ENTRIES SUPPLIED Block Start

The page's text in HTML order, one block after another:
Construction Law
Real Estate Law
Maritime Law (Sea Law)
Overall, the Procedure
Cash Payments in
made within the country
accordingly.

ENTRIES SUPPLIED Block End

- _EXERCISE DIRECTIONS_: Give back each record, exactly as it reads.

- _WRITTEN ANSWER_:
The page's text in HTML order, one block after another:
Construction Law
Real Estate Law
Maritime Law (Sea Law)
Overall, the Procedure
Cash Payments in
made within the country
accordingly.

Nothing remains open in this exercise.